Card also spends a lot of time developing a matriarchal society with complex family relationships, and a very ordered religious system that is based on worship of The Oversoul. It's an interesting culture, to say the least. Women have more power and prestige than men, often having many husbands, although never simultaneously. Only women are allowed to perform higher religious ceremonies, and have more say in government and politics.

But the intricacies of the unique setting and cultural background is not what the book is about. The main plot concerns the Oversoul becoming weak, losing it's influence over humanity, allowing people to think of once forbidden technologies and begin to implement them. But even this plot is not what the story is really about. Most of the plot concerns the main characters--a group of four brothers--and their sibling rivalries. Card gets into the heads of all four, and allows us to see things from their perspective at all times, which is nice. Each character comes across as understandable, and while the one main character is clearly presented as the hero, I felt that I could just as easily "root for" any of the others. This is not true of the book's villian, who is the only character I've ever seen Card present as a completely one dimensional caricature. The villian serves just to create a situation for the protagonists to react to, and while his motivations and actions make sense from a plot perspective, little thought is given to him other than, "he's the bad guy."

And now we come to the real problem of the book. Ultimately, the story is about faith triumphing over reason. This bothers me on a fundamental level. I believe in reason. I believe in rationality. I believe that logic and reasoning should be the largest factor in decision-making. This book features characters who ignore logic and reason, acting irrationally because of their faith in something they have no direct evidence for. Some people may find that uplifting, but I do not.
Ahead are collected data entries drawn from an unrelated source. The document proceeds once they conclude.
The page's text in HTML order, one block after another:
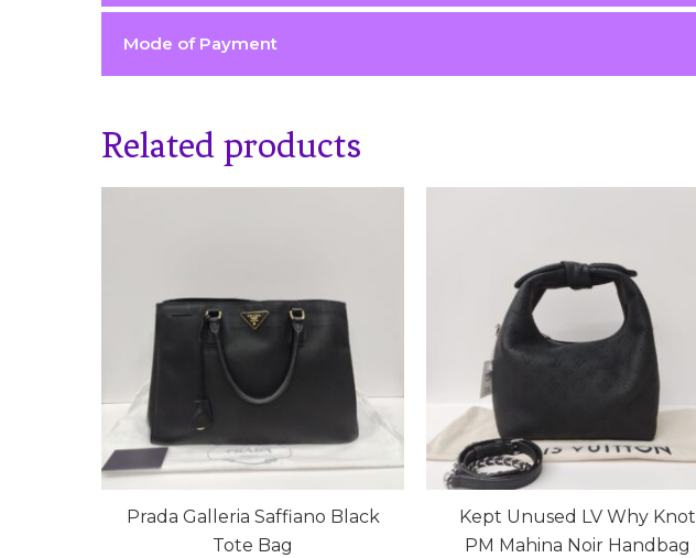
Material
Mode of Payment
Related products
Prada Galleria Saffiano Black
Tote Bag
Kept Unused LV Why Knot
PM Mahina Noir Handbag
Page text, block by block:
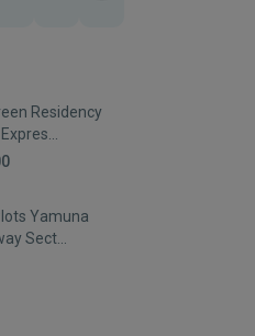
Residency
Yamuna
Sect...
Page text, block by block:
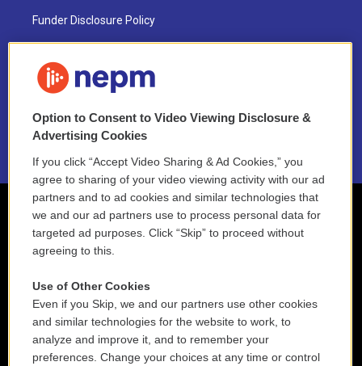
Funder Disclosure Policy
NEPM EEO Reports & Statement
2021 License Renewal
Option to Consent to Video Viewing Disclosure &
Advertising Cookies
If you click “Accept Video Sharing & Ad Cookies,” you
agree to sharing of your video viewing activity with our ad
partners and to ad cookies and similar technologies that
we and our ad partners use to process personal data for
targeted ad purposes. Click “Skip” to proceed without
agreeing to this.
Use of Other Cookies
Even if you Skip, we and our partners use other cookies
and similar technologies for the website to work, to
analyze and improve it, and to remember your
preferences. Change your choices at any time or control
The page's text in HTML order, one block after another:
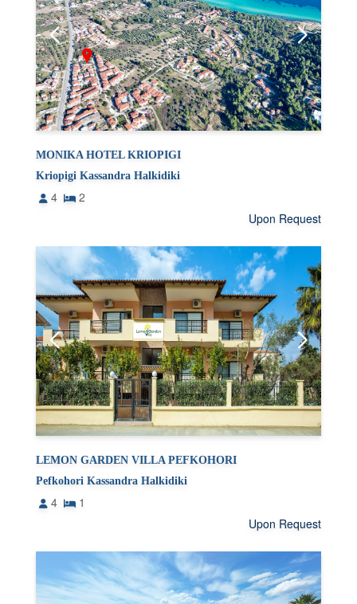
MONIKA HOTEL KRIOPIGI
Kriopigi Kassandra Halkidiki
4
2
Upon Request
LEMON GARDEN VILLA PEFKOHORI
Pefkohori Kassandra Halkidiki
4
1
Upon Request
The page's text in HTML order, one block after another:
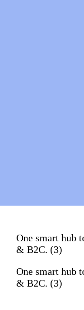
One smart hub
& B2C. (3)
One smart hub
& B2C. (3)
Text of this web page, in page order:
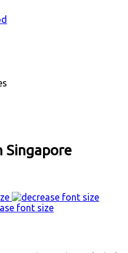
Singapore
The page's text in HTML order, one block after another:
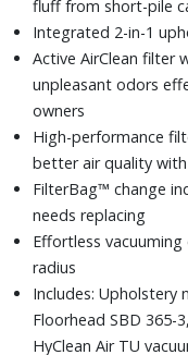
fluff from short-pile
Integrated 2-in-1
Active AirClean filter
unpleasant odors
owners
High-performance
better air quality
FilterBag™ change
needs replacing
Effortless
radius
Includes: Upholstery
Floorhead SBD 365-
HyClean Air TU
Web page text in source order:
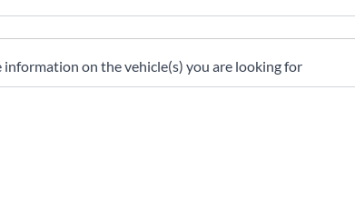
information on the vehicle(s) you are looking for
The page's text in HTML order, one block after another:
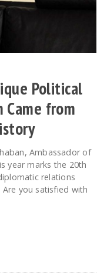
Political
Came from
Ambassador of
year marks the 20th
relations
you satisfied with
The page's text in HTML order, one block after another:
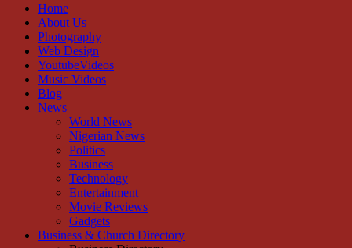
Home
About Us
Photography
Web Design
YoutubeVideos
Music Videos
Blog
News
World News
Nigerian News
Politics
Business
Technology
Entertainment
Movie Reviews
Gadgets
Business & Church Directory
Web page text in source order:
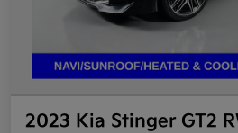
2023 Kia Stinger GT2
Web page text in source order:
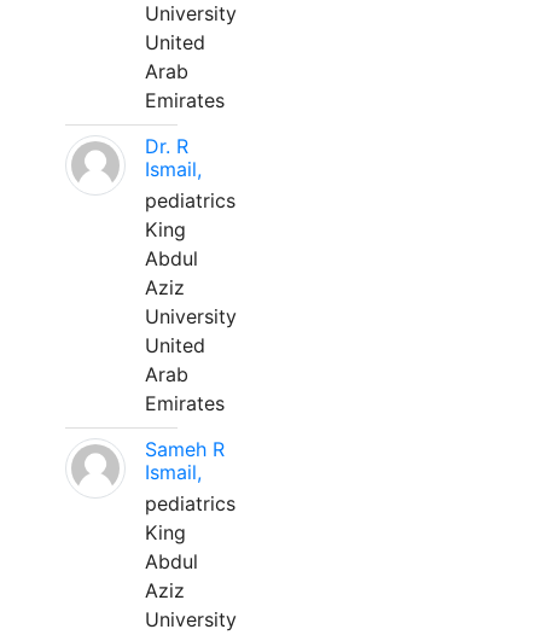
University
United
Arab
Emirates
Dr. R
Ismail,
pediatrics
King
Abdul
Aziz
University
United
Arab
Emirates
Sameh R
Ismail,
pediatrics
King
Abdul
Aziz
University
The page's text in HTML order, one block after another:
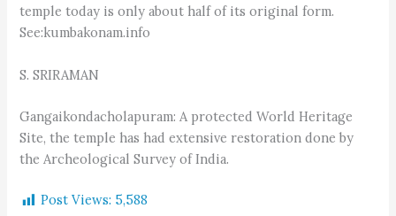
temple today is only about half of its original form.
See:kumbakonam.info
S. SRIRAMAN
Gangaikondacholapuram: A protected World Heritage
Site, the temple has had extensive restoration done by
the Archeological Survey of India.
Post Views: 5,588

However, I was still interested, because, in this universe Card had created, we weren't talking about mystical gods, paranormal weirdness, or cosmic forces. The "God" of this book is a computer, a literal Deus ex Machina that was created by humans. From the persepctive of the characters it might look like faith, but I was curious about the implications that the object of their faith was a man-made machine. These implications were not explored, but this is only the first book in a series, so I had hope that this line of reasoning would be developed.

So, I did something that I often do when I read the first book in a series and find myself intrigued, but also filled with trepaidation. I've been burned by enough seemingly interesting books whose sequels ended up being absolutely awful. So I went online and looked at spoilers. And boy was I surprised.

I had obviously noticed all the Old Testament references in the book. Many plot points seemed to be mash-ups of Old Testament stories, a little bit of Joseph here, and little bit of Abraham there, etc. But that's only because I am unfamiliar with the Book of Mormon. Apparently, this story is an exact retelling of the Book of Mormon, to the point where some character's names are only a few letters off. Not having read Mormon literature, I can't say this for sure, but it appears to be the consensus of readers. And apparently, the subsequent works in this series only continue to exploit this connection. The implications of the culture Card creates, the unique setting, and the consequences of having faith in a man-made machine are, according to plot summaries of the works, not explored at all. The apparent consensus is that this series is essentially nothing more than Mormon propoganda designed to prosltyze readers.

Some fans might think that harsh, and, while I can't say for absolute certian that this is the case since I haven't actually read them all, the consensus is so strong that I have absolutely no interest in reading the rest of these. The only elements I was interested in are ignored, and the points that I had misgivings about are amplified. So I won't be continuing this series. I have far too many better books on my "to-read" shelf to spend time reading Mormon commercials wrapped in science fiction trappings.